Data excerpts
= Beginning of Section =
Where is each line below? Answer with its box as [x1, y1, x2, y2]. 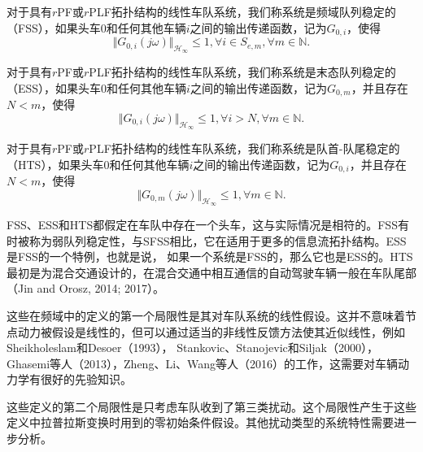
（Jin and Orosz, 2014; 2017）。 [7, 280, 164, 297]
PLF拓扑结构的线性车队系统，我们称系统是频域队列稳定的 [89, 3, 396, 20]
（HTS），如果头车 [7, 155, 104, 172]
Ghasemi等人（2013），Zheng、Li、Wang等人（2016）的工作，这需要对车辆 [7, 354, 399, 372]
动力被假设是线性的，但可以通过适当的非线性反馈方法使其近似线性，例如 [17, 323, 405, 340]
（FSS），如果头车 [7, 19, 101, 36]
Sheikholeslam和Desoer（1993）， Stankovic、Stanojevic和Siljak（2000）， [7, 339, 378, 356]
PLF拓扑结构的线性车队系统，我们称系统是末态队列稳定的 [89, 63, 396, 80]
= End of Section =
• EXERCISE DESCRIPTION
Verbatim repeat, images removed: give each entry again exactly as it reads.

• ANSWER SPACE
Where is each line below? Answer with its box as [x1, y1, x2, y2]. 
（Jin and Orosz, 2014; 2017）。 [7, 280, 164, 297]
PLF拓扑结构的线性车队系统，我们称系统是频域队列稳定的 [89, 3, 396, 20]
（HTS），如果头车 [7, 155, 104, 172]
Ghasemi等人（2013），Zheng、Li、Wang等人（2016）的工作，这需要对车辆 [7, 354, 399, 372]
动力被假设是线性的，但可以通过适当的非线性反馈方法使其近似线性，例如 [17, 323, 405, 340]
（FSS），如果头车 [7, 19, 101, 36]
Sheikholeslam和Desoer（1993）， Stankovic、Stanojevic和Siljak（2000）， [7, 339, 378, 356]
PLF拓扑结构的线性车队系统，我们称系统是末态队列稳定的 [89, 63, 396, 80]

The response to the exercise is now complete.